WORK TASK - Retype, exactly as they stand, the lines from the start of the data to the line that contains "Primeiro pato. (68, 229)", both ends included. Leave the pictures out.

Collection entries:
*****

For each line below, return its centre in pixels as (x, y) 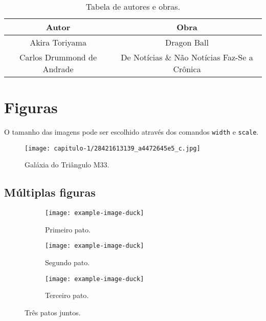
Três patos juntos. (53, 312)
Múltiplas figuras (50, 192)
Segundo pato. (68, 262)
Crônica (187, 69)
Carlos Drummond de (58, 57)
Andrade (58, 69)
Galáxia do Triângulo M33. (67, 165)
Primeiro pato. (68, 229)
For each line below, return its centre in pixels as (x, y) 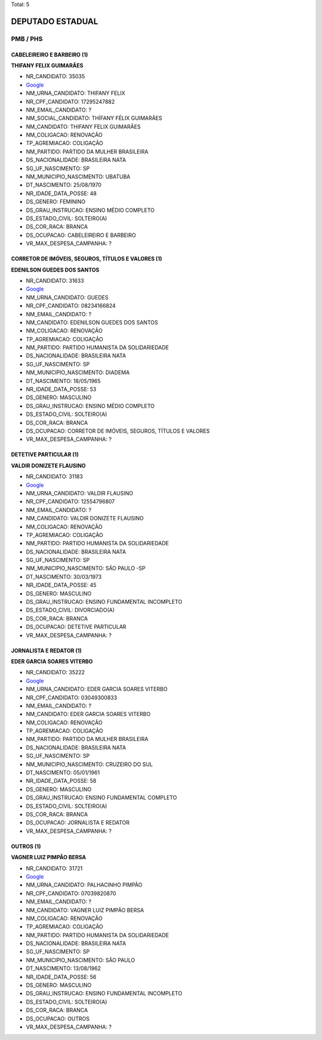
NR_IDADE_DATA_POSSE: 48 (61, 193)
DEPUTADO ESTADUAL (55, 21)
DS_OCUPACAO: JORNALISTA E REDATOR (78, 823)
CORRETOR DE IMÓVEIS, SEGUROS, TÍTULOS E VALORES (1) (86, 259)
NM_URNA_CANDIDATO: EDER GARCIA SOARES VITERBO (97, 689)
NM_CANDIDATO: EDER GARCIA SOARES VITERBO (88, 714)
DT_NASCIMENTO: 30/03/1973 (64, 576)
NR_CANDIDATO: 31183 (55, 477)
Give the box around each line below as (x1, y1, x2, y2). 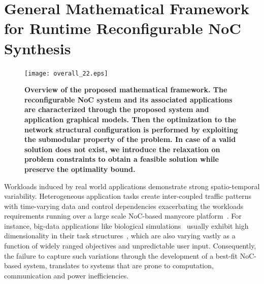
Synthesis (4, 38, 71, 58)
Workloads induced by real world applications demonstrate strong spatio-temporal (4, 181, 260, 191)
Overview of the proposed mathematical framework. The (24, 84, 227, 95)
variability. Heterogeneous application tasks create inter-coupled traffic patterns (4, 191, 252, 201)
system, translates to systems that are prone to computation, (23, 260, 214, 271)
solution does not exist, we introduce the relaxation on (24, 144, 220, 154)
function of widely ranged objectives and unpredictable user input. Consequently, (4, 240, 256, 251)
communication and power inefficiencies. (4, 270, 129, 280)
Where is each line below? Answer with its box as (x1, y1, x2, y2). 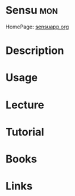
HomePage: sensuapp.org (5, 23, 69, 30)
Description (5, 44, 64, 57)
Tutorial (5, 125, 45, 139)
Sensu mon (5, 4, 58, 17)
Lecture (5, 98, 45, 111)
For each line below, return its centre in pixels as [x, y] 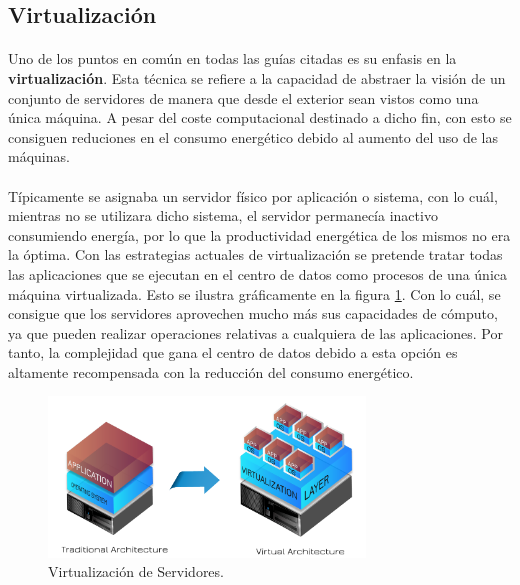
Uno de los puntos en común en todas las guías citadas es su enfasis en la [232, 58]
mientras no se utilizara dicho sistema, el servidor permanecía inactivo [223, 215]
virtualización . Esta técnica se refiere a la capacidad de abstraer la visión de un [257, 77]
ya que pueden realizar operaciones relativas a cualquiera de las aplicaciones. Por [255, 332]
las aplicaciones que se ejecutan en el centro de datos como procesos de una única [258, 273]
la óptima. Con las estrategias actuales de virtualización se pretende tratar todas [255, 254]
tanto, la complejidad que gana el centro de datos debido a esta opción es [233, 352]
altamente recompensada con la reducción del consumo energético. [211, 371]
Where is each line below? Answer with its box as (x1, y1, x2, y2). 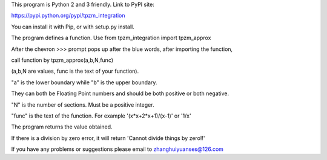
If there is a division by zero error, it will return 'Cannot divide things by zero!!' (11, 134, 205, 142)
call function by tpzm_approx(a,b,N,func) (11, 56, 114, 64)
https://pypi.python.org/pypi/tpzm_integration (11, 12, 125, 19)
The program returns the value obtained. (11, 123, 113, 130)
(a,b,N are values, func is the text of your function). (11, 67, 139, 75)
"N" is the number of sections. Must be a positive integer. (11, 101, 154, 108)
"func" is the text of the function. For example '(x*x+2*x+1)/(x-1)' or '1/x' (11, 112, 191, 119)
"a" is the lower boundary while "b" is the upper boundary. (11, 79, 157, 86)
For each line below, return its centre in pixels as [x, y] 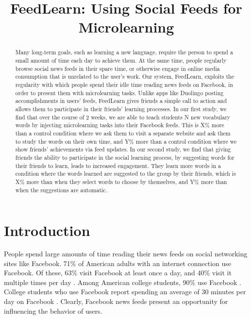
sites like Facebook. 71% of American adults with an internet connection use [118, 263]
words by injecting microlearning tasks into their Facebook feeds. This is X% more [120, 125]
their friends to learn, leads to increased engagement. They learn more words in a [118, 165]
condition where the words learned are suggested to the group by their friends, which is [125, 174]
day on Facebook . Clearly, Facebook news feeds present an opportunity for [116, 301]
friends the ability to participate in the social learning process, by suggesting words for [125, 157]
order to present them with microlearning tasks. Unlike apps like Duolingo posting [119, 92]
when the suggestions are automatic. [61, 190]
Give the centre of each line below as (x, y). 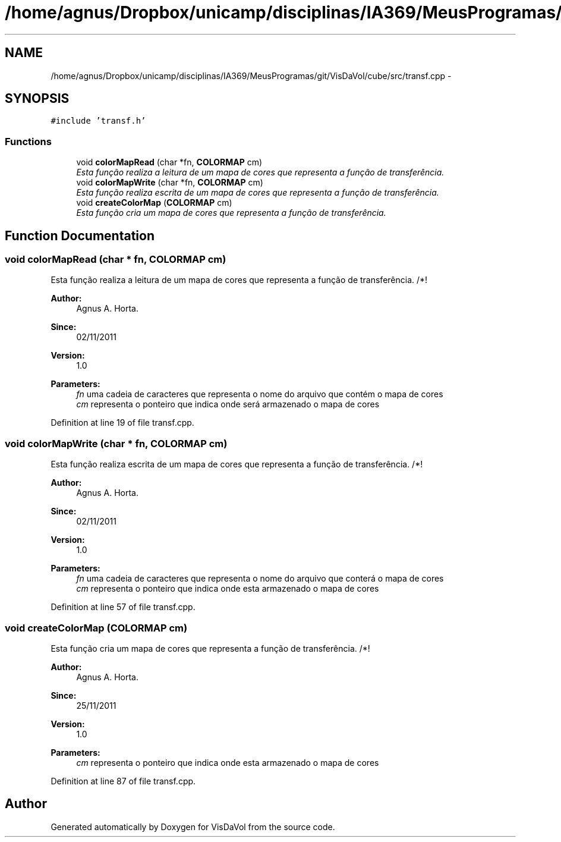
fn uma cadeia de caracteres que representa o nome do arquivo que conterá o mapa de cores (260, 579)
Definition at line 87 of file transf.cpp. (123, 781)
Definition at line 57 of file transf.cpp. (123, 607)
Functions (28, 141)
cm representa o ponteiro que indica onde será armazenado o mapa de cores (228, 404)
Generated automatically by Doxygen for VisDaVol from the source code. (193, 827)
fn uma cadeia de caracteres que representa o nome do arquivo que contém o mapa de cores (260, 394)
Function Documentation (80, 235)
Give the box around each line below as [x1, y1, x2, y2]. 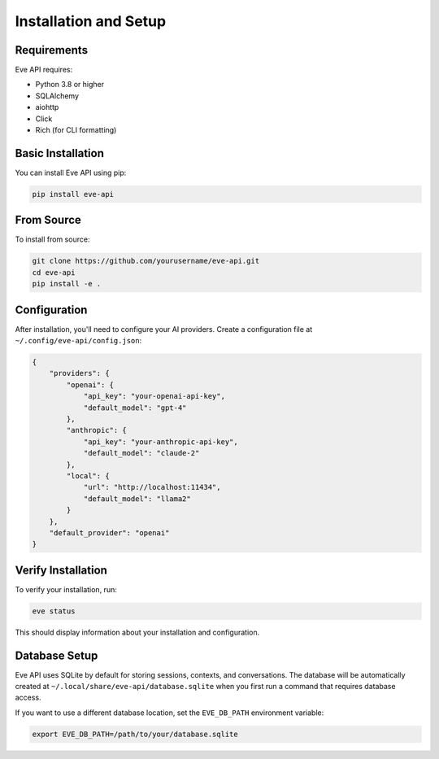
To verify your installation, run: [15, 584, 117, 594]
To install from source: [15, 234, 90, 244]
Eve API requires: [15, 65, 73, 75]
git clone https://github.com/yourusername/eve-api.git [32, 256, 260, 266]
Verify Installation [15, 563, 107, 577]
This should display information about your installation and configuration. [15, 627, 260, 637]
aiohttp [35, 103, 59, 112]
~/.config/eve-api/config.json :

*****

YOUR RESPONSE -
For each line below, return its centre in pixels as (x, y) 
Três patos juntos. (53, 312)
Múltiplas figuras (50, 192)
Segundo pato. (68, 262)
Crônica (187, 69)
Carlos Drummond de (58, 57)
Andrade (58, 69)
Galáxia do Triângulo M33. (67, 165)
Primeiro pato. (68, 229)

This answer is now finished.